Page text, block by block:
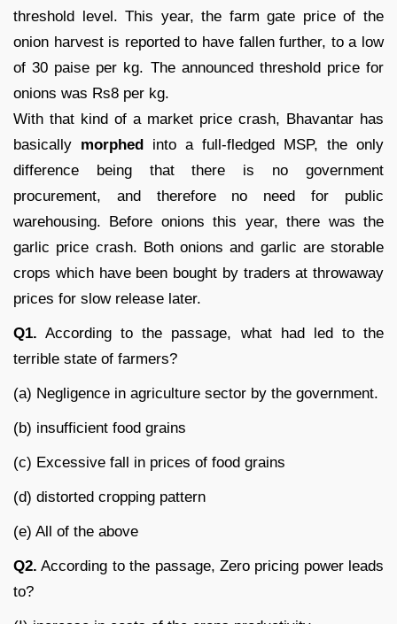
threshold level. This year, the farm gate price of the
onion harvest is reported to have fallen further, to a low
of 30 paise per kg. The announced threshold price for
onions was Rs8 per kg.
With that kind of a market price crash, Bhavantar has
basically morphed into a full-fledged MSP, the only
difference being that there is no government
procurement, and therefore no need for public
warehousing. Before onions this year, there was the
garlic price crash. Both onions and garlic are storable
crops which have been bought by traders at throwaway
prices for slow release later.
Q1. According to the passage, what had led to the
terrible state of farmers?
(a) Negligence in agriculture sector by the government.
(b) insufficient food grains
(c) Excessive fall in prices of food grains
(d) distorted cropping pattern
(e) All of the above
Q2. According to the passage, Zero pricing power leads
to?
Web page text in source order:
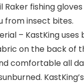
Raker fishing
from insect bites.
– KastKing
on the back of
comfortable all
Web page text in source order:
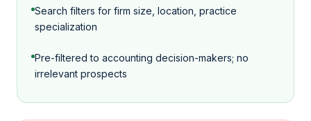
Search filters for firm size, location, practice
specialization
Pre-filtered to accounting decision-makers; no
irrelevant prospects
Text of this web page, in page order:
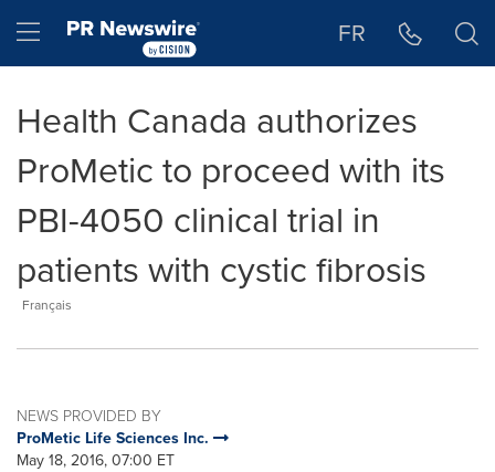
Hamburger menu FR
Health Canada authorizes
ProMetic to proceed with its
PBI-4050 clinical trial in
patients with cystic fibrosis
Français
NEWS PROVIDED BY
ProMetic Life Sciences Inc.
May 18, 2016, 07:00 ET
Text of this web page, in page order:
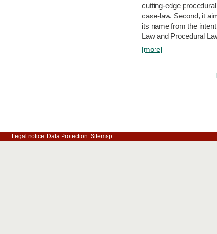
cutting-edge
case-law. Second, it
its name from the
Law and Procedural
[more]
Legal notice Data Protection Sitemap
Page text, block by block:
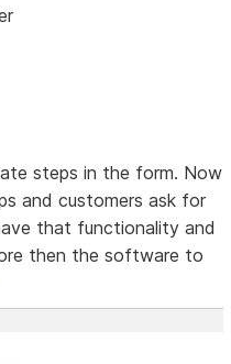
steps in the form. Now
and customers ask for
that functionality and
then the software to
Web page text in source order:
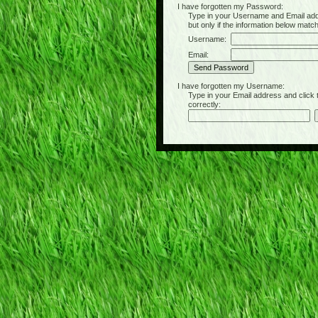
I have forgotten my Password:
Type in your Username and Email
but only if the information below
Username:
Email:
I have forgotten my Username:
Type in your Email address and click
correctly:
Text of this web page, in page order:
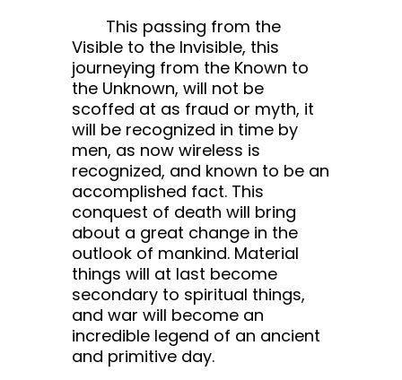
This passing from the
Visible to the Invisible, this
journeying from the Known to
the Unknown, will not be
scoffed at as fraud or myth, it
will be recognized in time by
men, as now wireless is
recognized, and known to be an
accomplished fact. This
conquest of death will bring
about a great change in the
outlook of mankind. Material
things will at last become
secondary to spiritual things,
and war will become an
incredible legend of an ancient
and primitive day.
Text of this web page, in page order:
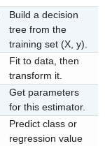
Build a decision
tree from the
training set (X, y).
Fit to data, then
transform it.
Get parameters
for this estimator.
Predict class or
regression value
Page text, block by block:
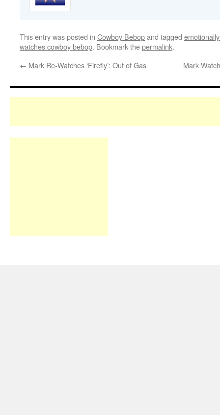
This entry was posted in Cowboy Bebopand tagged
watches cowboy bebop. Bookmark thepermalink.
← Mark Re-Watches ‘Firefly’: Out of Gas Mark
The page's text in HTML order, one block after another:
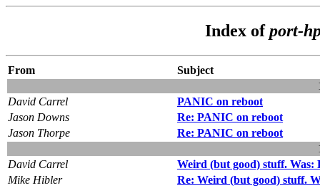
Index ofport-
From
Subject
David Carrel
PANIC on reboot
Jason Downs
Re: PANIC on reboot
Jason Thorpe
Re: PANIC on reboot
David Carrel
Weird (but good) stuff. Was:
Mike Hibler
Re: Weird (but good) stuff.
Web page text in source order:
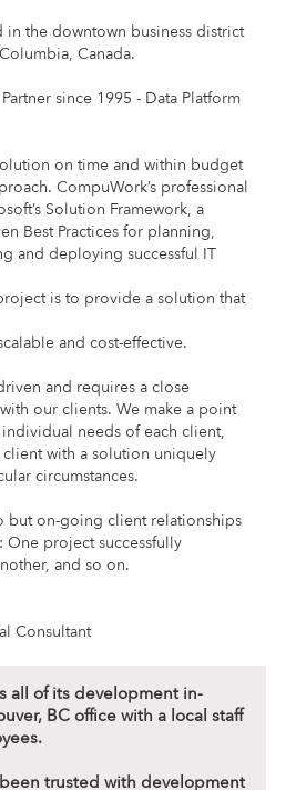
in the downtown business district
Canada.
since 1995 - Data Platform
on time and within budget
CompuWork’s professional
Solution Framework, a
Best Practices for planning,
and deploying successful IT
is to provide a solution that
and cost-effective.
and requires a close
our clients. We make a point
needs of each client,
with a solution uniquely
circumstances.
but on-going client relationships
One project successfully
and so on.
Consultant
all of its development in-
BC office with a local staff
trusted with development
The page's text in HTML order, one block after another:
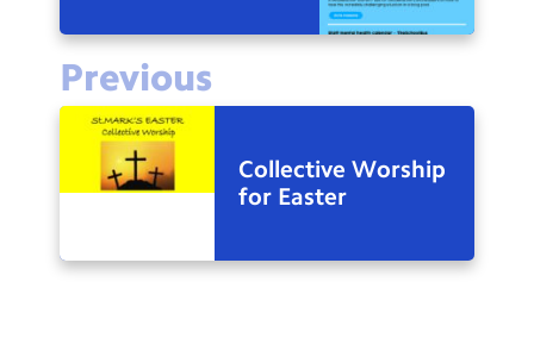
Previous
Collective Worship
for Easter
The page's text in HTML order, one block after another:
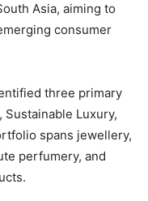
Asia, aiming to
consumer
three primary
Luxury,
spans jewellery,
perfumery, and
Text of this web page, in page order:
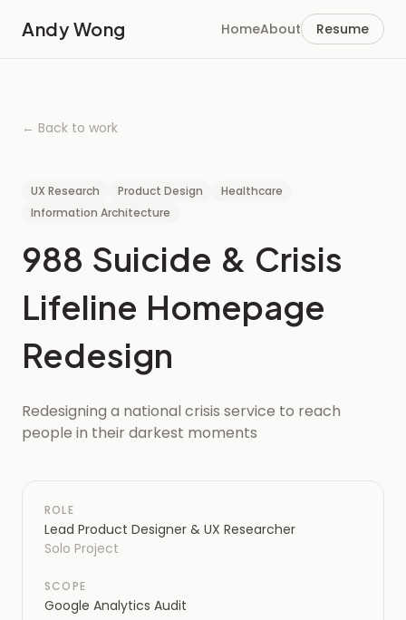
Andy Wong HomeAbout Resume
← Back to work
UX Research Product Design
Healthcare
Information Architecture
988 Suicide & Crisis
Lifeline Homepage
Redesign
Redesigning a national crisis service to reach
people in their darkest moments
ROLE
Lead Product Designer & UX Researcher
Solo Project
SCOPE
Google Analytics Audit
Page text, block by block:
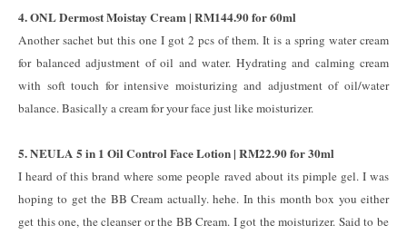
4. ONL Dermost Moistay Cream | RM144.90 for 60ml
Another sachet but this one I got 2 pcs of them. It is a spring water cream
for balanced adjustment of oil and water. Hydrating and calming cream
with soft touch for intensive moisturizing and adjustment of oil/water
balance. Basically a cream for your face just like moisturizer.
5. NEULA 5 in 1 Oil Control Face Lotion | RM22.90 for 30ml
I heard of this brand where some people raved about its pimple gel. I was
hoping to get the BB Cream actually. hehe. In this month box you either
get this one, the cleanser or the BB Cream. I got the moisturizer. Said to be
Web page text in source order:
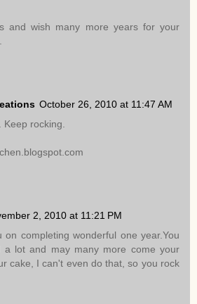
and wish many more years for your
October 26, 2010 at 11:47 AM
Keep rocking.
2, 2010 at 11:21 PM
on completing wonderful one year.You
a lot and may many more come your
cake, I can't even do that, so you rock

• • • • • • •

### Exercise objective:
With images omitted, output the data exactly as given.

### Your solution:
Page text, block by block:
threshold level. This year, the farm gate price of the
onion harvest is reported to have fallen further, to a low
of 30 paise per kg. The announced threshold price for
onions was Rs8 per kg.
With that kind of a market price crash, Bhavantar has
basically morphed into a full-fledged MSP, the only
difference being that there is no government
procurement, and therefore no need for public
warehousing. Before onions this year, there was the
garlic price crash. Both onions and garlic are storable
crops which have been bought by traders at throwaway
prices for slow release later.
Q1. According to the passage, what had led to the
terrible state of farmers?
(a) Negligence in agriculture sector by the government.
(b) insufficient food grains
(c) Excessive fall in prices of food grains
(d) distorted cropping pattern
(e) All of the above
Q2. According to the passage, Zero pricing power leads
to?
Web page text in source order:
Raker fishing
from insect bites.
– KastKing
on the back of
comfortable all
Web page text in source order:
Search filters for firm size, location, practice
specialization
Pre-filtered to accounting decision-makers; no
irrelevant prospects
Text of this web page, in page order:
Hamburger menu FR
Health Canada authorizes
ProMetic to proceed with its
PBI-4050 clinical trial in
patients with cystic fibrosis
Français
NEWS PROVIDED BY
ProMetic Life Sciences Inc.
May 18, 2016, 07:00 ET
Text of this web page, in page order:
cutting-edge
case-law. Second, it
its name from the
Law and Procedural
[more]
Legal notice Data Protection Sitemap
Page text, block by block:
steps in the form. Now
and customers ask for
that functionality and
then the software to
Web page text in source order:
I have forgotten my Password:
Type in your Username and Email
but only if the information below
Username:
Email:
I have forgotten my Username:
Type in your Email address and click
correctly:
Text of this web page, in page order:
This passing from the
Visible to the Invisible, this
journeying from the Known to
the Unknown, will not be
scoffed at as fraud or myth, it
will be recognized in time by
men, as now wireless is
recognized, and known to be an
accomplished fact. This
conquest of death will bring
about a great change in the
outlook of mankind. Material
things will at last become
secondary to spiritual things,
and war will become an
incredible legend of an ancient
and primitive day.
Text of this web page, in page order:
Build a decision
tree from the
training set (X, y).
Fit to data, then
transform it.
Get parameters
for this estimator.
Predict class or
regression value
Page text, block by block:
This entry was posted in Cowboy Bebopand tagged
watches cowboy bebop. Bookmark thepermalink.
← Mark Re-Watches ‘Firefly’: Out of Gas Mark
The page's text in HTML order, one block after another:
Index ofport-
From
Subject
David Carrel
PANIC on reboot
Jason Downs
Re: PANIC on reboot
Jason Thorpe
Re: PANIC on reboot
David Carrel
Weird (but good) stuff. Was:
Mike Hibler
Re: Weird (but good) stuff.
Web page text in source order:
in the downtown business district
Canada.
since 1995 - Data Platform
on time and within budget
CompuWork’s professional
Solution Framework, a
Best Practices for planning,
and deploying successful IT
is to provide a solution that
and cost-effective.
and requires a close
our clients. We make a point
needs of each client,
with a solution uniquely
circumstances.
but on-going client relationships
One project successfully
and so on.
Consultant
all of its development in-
BC office with a local staff
trusted with development
The page's text in HTML order, one block after another:
Previous
Collective Worship
for Easter
The page's text in HTML order, one block after another:
Asia, aiming to
consumer
three primary
Luxury,
spans jewellery,
perfumery, and
Text of this web page, in page order:
Andy Wong HomeAbout Resume
← Back to work
UX Research Product Design
Healthcare
Information Architecture
988 Suicide & Crisis
Lifeline Homepage
Redesign
Redesigning a national crisis service to reach
people in their darkest moments
ROLE
Lead Product Designer & UX Researcher
Solo Project
SCOPE
Google Analytics Audit
Page text, block by block:
4. ONL Dermost Moistay Cream | RM144.90 for 60ml
Another sachet but this one I got 2 pcs of them. It is a spring water cream
for balanced adjustment of oil and water. Hydrating and calming cream
with soft touch for intensive moisturizing and adjustment of oil/water
balance. Basically a cream for your face just like moisturizer.
5. NEULA 5 in 1 Oil Control Face Lotion | RM22.90 for 30ml
I heard of this brand where some people raved about its pimple gel. I was
hoping to get the BB Cream actually. hehe. In this month box you either
get this one, the cleanser or the BB Cream. I got the moisturizer. Said to be
Web page text in source order:
and wish many more years for your
October 26, 2010 at 11:47 AM
Keep rocking.
2, 2010 at 11:21 PM
on completing wonderful one year.You
a lot and may many more come your
cake, I can't even do that, so you rock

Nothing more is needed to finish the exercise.